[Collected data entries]
---*---
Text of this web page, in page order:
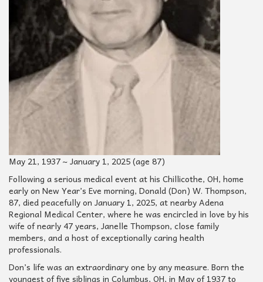
May 21, 1937 ~ January 1, 2025 (age 87)
Following a serious medical event at his Chillicothe, OH, home
early on New Year’s Eve morning, Donald (Don) W. Thompson,
87, died peacefully on January 1, 2025, at nearby Adena
Regional Medical Center, where he was encircled in love by his
wife of nearly 47 years, Janelle Thompson, close family
members, and a host of exceptionally caring health
professionals.
Don’s life was an extraordinary one by any measure. Born the
youngest of five siblings in Columbus, OH, in May of 1937 to
---*---
Your answer must be the line with "members, and a" and all lines after it through the final line of the entries, copied exactly and with nothing added.

members, and a host of exceptionally caring health
professionals.
Don’s life was an extraordinary one by any measure. Born the
youngest of five siblings in Columbus, OH, in May of 1937 to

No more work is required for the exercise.